Globally, transport is responsible for 24 percent of CO2 emissions from fuel combustion. Hence, decarbonisation scenarios (e.g., IEA, IRENA, WEF) regularly stress the importance of electrifying the transport sector to achieve global climate targets. Although the vast majority of life cycle assessments attribute electric vehicles (EVs) with less life cycle greenhouse gas (GHG) emissions than conventional combustion engine vehicles, some studies, for example, by the German General Automobile Club or the ifo Institute for Economic Research, disagree. A common second criticism of EVs focuses on the resource-intense and environmentally damaging mineral mining and battery manufacturing processes. To objectively inform policy, it thus appears important to dissect existing life cycle assessments of EVs and identify potential future trends in the different stages of the vehicle life cycle, especially for batteries.

 

How do electric vehicles compare to conventional ones in terms of life cycle emissions?

 

The life cycle of an EV consists of two parts: the vehicle cycle and the fuel cycle. The vehicle cycle includes the extraction of materials, production of battery, powertrain and vehicle glider, and maintenance of these parts. Additionally, repurposing or recycling could potentially occur at the end-of-life stage of an EV. The fuel cycle includes the production and consumption of electricity during the use of the EV. In July 2021, the ICCT 7 carried out a life cycle assessment (LCA) comparison of battery electric vehicles (BEVs) and internal combustion engine vehicles (ICEVs), displaying the life cycle GHG emission contributions of the different life cycle steps (Figure 1).

 

 

As evident, emissions from vehicle manufacture are fairly powertrain-agnostic. The main differences between ICEVs and BEVs emerge at the battery manufacture, which only impacts the life cycle emissions of EVs, and in the fuel cycle. The latter's GHG emissions are highly dependent on the emission intensity of the fuel and electricity production and consumption.

 

ICEVs, on the one hand, might reduce their life cycle emissions by changing their fuel composition or achieving better combustion efficiencies. The life cycle emissions of EVs, on the other hand, decrease with lower emission intensities of electricity generation.
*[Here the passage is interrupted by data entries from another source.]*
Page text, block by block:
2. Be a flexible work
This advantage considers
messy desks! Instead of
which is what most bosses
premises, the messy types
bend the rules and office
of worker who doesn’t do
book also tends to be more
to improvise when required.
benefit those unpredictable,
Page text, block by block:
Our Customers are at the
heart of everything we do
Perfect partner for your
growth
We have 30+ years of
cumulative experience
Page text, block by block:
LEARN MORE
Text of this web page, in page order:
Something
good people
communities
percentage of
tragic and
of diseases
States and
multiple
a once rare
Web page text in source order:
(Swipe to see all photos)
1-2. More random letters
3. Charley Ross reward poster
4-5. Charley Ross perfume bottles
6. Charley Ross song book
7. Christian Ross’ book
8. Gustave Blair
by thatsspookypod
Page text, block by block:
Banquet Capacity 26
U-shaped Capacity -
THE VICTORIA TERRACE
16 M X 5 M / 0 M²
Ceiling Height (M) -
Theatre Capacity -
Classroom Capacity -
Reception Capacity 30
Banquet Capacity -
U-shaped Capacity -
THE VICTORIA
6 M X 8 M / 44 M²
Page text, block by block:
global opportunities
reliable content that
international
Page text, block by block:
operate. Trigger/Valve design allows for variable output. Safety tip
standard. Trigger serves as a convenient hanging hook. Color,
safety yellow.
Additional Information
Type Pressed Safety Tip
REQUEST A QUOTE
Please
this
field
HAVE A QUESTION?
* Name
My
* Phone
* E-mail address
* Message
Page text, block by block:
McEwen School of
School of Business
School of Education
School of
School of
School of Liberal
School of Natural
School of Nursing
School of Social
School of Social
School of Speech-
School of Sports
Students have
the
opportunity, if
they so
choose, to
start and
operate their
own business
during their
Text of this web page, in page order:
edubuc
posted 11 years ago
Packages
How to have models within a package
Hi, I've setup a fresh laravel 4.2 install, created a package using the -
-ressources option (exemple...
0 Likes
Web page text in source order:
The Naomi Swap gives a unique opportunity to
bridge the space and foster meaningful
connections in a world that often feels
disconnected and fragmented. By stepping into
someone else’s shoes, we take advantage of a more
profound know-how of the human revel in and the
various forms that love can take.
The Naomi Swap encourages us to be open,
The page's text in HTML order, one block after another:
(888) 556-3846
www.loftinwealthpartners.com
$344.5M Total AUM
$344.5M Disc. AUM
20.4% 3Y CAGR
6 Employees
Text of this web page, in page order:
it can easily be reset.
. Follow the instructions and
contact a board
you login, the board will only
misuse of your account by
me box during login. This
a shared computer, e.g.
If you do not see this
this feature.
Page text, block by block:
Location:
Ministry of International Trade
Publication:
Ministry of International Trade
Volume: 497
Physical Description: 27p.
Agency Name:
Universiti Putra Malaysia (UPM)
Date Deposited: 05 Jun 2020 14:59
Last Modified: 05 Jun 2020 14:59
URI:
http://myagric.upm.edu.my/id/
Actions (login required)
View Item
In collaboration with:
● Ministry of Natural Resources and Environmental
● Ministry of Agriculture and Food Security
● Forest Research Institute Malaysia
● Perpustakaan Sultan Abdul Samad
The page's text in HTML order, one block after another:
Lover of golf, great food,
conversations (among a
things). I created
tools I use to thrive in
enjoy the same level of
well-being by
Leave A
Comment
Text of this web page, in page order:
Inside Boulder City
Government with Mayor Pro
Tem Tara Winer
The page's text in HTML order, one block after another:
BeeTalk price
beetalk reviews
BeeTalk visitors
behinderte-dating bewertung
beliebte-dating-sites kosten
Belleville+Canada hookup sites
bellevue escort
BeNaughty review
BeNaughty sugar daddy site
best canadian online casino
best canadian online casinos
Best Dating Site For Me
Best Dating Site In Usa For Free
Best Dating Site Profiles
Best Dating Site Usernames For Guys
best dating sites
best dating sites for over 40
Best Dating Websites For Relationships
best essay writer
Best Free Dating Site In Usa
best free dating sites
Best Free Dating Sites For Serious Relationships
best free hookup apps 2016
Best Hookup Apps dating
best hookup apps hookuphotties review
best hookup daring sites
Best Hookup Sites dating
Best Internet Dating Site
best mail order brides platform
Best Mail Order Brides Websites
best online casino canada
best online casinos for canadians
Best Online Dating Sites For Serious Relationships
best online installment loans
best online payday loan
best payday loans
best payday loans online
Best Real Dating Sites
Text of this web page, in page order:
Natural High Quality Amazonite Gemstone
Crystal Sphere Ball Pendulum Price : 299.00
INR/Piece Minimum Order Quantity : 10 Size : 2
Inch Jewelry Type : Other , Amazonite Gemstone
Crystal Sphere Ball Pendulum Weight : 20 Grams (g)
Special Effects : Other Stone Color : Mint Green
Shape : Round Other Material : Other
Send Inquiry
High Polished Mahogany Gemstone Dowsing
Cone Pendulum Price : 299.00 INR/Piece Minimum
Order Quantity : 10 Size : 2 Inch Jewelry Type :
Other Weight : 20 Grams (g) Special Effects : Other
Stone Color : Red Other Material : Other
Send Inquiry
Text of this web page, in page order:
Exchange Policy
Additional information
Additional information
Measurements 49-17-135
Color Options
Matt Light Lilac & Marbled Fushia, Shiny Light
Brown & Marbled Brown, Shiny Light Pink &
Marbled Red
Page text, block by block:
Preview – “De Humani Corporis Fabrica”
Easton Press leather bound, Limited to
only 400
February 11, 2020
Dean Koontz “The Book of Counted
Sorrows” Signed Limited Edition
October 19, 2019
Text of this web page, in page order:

As ICEVs and gasoline production from fossil fuels are already mature technologies, future potential efficiency improvements are small compared to the potential ones in the fairly nascent EV sector. For example, the impact of future changes in the biofuel blend is only expected to decrease the life cycle emissions of ICEVs by a maximum of 9% 9 for cars registered in 2030.

 

How do differences in the results of life cycle assessments arise?

 

The main reason for deviations between different studies lies in the assumptions underpinning LCAs. Different assumptions regarding vehicle lifetimes, technological progress, driving patterns, regional electricity mixes, and procurement locations of vehicle parts contribute to a wide range of LCA results. Figure 2 displays a selection of LCAs dating back to 2015 to showcase the differences resulting from varying assumptions regarding vehicle lifetime and geographical scope.

 

 

Longer vehicle lifetimes clearly increase the emission benefit of EVs compared to ICEVs. Moreover, assessments in different regions or countries show that different regional emission intensities of electricity generation influence the comparison of life cycle emissions. For example, the life cycle emission reductions of an EV in Poland are much smaller than the one achieved in Germany or France, according to an assessment by Transport & Environment in 2020 10 . This difference is mainly due to the GHG emission intensity of electricity generation 11 being 751 g CO2 eq./kWh in Poland, while electricity in Germany and France is generated with a GHG emission intensity of 350 g CO2 eq./kWh and 56 g CO2 eq./kWh, respectively. Finally, a recent study 12 estimates that on a global level an average EV would emit less life cycle emissions than an average ICEV, if the emission intensity of electricity generation is below 1100 g CO2 eq./kWh (estimations are based on a 150.000 km lifetime).

 

Although the overwhelming majority of recent LCAs attribute EVs with significantly lower lifetime GHG emissions than ICEVs, EVs are not causing zero GHG emissions during their lifetime. While the impact of the electricity mix has already been displayed and governments have implemented policies to achieve the decarbonisation of the mix, the impact of improvements during the life of an EV battery has largely been in the shadow of electricity mix decarbonisation. Moreover, identifying and acting on key levers in the battery life cycle might not only reduce GHG emissions but might also decrease import dependencies, human rights issues, and further environmental hazards.

 

What is the life cycle of an EV battery?


Currently, lithium-ion batteries are used in EVs, even though other, more efficient, battery technologies might reach commercial and technical viability in the future (e.g., lithium-metal solid-state batteries 13 or lithium-sulphur batteries 14 ). Due to the uncertainty of technological progress, only lithium-ion batteries are considered here.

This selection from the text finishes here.